### [PROBLEM REQUIREMENTS]
Search the records for the word "more" and pick out every line that has it.
Start of INFORMATION SHOWN
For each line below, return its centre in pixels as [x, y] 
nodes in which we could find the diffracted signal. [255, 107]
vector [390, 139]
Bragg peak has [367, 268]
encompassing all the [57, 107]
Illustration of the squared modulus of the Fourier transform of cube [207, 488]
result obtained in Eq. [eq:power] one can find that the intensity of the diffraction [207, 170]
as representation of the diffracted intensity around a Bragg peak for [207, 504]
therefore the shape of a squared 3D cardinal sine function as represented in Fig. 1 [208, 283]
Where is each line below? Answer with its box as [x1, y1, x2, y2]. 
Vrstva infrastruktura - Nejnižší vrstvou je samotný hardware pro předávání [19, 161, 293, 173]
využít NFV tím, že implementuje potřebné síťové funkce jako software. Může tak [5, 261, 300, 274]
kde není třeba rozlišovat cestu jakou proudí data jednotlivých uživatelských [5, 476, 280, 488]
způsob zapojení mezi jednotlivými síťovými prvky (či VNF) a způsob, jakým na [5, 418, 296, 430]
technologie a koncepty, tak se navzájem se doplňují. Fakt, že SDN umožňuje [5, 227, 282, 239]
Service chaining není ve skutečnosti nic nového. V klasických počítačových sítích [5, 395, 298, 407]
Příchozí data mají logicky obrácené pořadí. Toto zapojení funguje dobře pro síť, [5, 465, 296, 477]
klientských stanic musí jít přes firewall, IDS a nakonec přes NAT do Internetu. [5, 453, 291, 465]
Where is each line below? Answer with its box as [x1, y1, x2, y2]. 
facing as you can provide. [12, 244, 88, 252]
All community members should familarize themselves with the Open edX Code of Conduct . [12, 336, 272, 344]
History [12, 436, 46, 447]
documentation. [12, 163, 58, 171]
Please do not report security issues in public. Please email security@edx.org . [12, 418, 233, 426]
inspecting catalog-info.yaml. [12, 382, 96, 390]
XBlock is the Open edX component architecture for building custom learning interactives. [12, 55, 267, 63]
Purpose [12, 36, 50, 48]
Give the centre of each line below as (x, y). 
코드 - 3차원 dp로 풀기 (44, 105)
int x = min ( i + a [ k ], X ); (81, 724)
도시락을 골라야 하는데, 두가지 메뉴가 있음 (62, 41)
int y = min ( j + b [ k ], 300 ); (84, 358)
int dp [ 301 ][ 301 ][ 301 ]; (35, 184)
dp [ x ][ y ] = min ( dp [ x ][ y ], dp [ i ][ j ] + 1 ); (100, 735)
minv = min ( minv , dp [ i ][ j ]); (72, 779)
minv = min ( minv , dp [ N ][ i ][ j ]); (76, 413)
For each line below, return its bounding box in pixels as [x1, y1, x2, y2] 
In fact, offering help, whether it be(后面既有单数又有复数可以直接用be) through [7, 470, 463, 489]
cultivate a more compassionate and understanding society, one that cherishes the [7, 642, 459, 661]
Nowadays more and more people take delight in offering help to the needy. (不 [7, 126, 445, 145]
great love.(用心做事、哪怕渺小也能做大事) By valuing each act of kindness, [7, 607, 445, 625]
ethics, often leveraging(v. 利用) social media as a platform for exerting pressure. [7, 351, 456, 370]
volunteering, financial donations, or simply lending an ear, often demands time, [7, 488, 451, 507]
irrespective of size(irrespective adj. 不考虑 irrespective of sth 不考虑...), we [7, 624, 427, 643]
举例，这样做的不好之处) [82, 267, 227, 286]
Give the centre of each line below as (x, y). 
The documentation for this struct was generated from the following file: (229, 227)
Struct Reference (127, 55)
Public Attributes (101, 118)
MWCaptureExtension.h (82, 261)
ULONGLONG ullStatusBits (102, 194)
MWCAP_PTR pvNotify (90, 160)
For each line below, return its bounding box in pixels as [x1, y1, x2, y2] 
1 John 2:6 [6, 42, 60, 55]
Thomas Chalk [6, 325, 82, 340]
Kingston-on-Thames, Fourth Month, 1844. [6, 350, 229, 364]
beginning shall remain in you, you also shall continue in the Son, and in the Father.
End of INFORMATION SHOWN
### [YOUR SOLUTION]
cultivate a more compassionate and understanding society, one that cherishes the [7, 642, 459, 661]
Nowadays more and more people take delight in offering help to the needy. (不 [7, 126, 445, 145]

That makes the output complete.